Download the report (PDF)

Valuation discounts are regularly applied by appraisers when valuing family business interests transferred in connection with wealth transfer planning, often citing factors such as lack of marketability and lack of control. On August 2, 2016, the U.S. Department of the Treasury (“Treasury”) issued regulations aimed at curbing the use of discounts when valuing family business interests. While these regulations have been anticipated for some time, the breadth of these proposed regulations is troubling, particularly since they appear to apply to transfers of family-controlled, operating businesses as well as entities that hold only passive investment assets. In addition, they provide a 3-year period after the transfer has been made in which the value may be re-determined if the donor dies. These regulations are currently in proposed form only and may be significantly altered before they become final.

Effect of proposed and final regulations

The proposed regulations are subject to a notice-and-comment period and a hearing date for discussion of issues is scheduled for December 1, 2016. Treasury will consider public comments before it issues its final regulations. Additionally, Treasury has indicated that the regulations will not become effective until they are published in final form. Based on this comment period and the scheduled hearing, we do not anticipate that the regulations will become final and effective until after December 1, 2016.

At this point, the full impact of the proposed regulations in specific situations is unclear. The facts of each family and the entity involved will be a crucial consideration. Consultation with valuation experts, as well as outside counsel, will be crucial.
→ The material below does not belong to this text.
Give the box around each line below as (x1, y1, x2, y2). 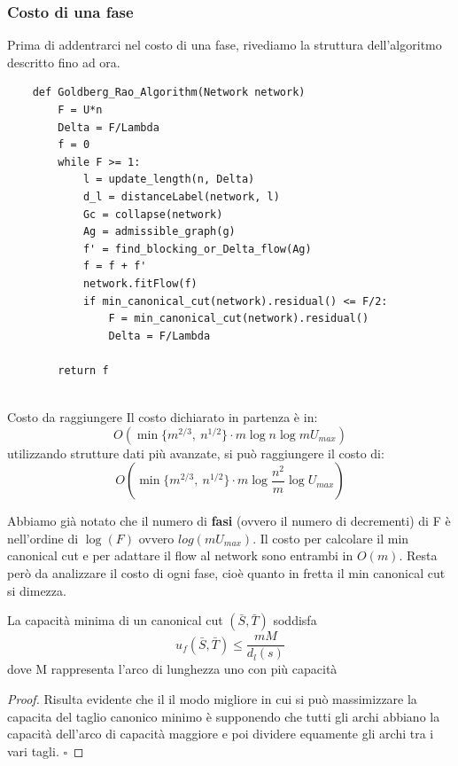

Operating family businesses may be impacted

Many experts who had anticipated some action on the part of Treasury in this area prior to the issuance of these proposed regulations did not expect that operating family businesses would be impacted. However, the regulations, in their current proposed form, do not distinguish between operating family businesses and family entities holding investment assets, such as Family Limited Partnerships or Family Limited Liability Companies. For those taxpayers with illiquid family business interests that would be subject to estate tax, the impact could be substantial.

Planning considerations in the near term

Individuals considering transfers of family-controlled entities should meet with legal counsel as soon as possible to determine whether specific action should be taken. It may be important that planning strategies are completed prior to the date the regulations are issued in final form in the event that the final regulations are not significantly altered after the public comment period and hearing. Final regulations could be issued as soon as December 2, 2016 or potentially several years after the hearing date. Since the timeline is unclear, individuals considering transfers of business interests to family members and charitable structures where a discounted value would be beneficial should begin discussions with counsel immediately. Note, however, that death of the donor within 3 years of the date of transfer may also result in the imposition of these new rules.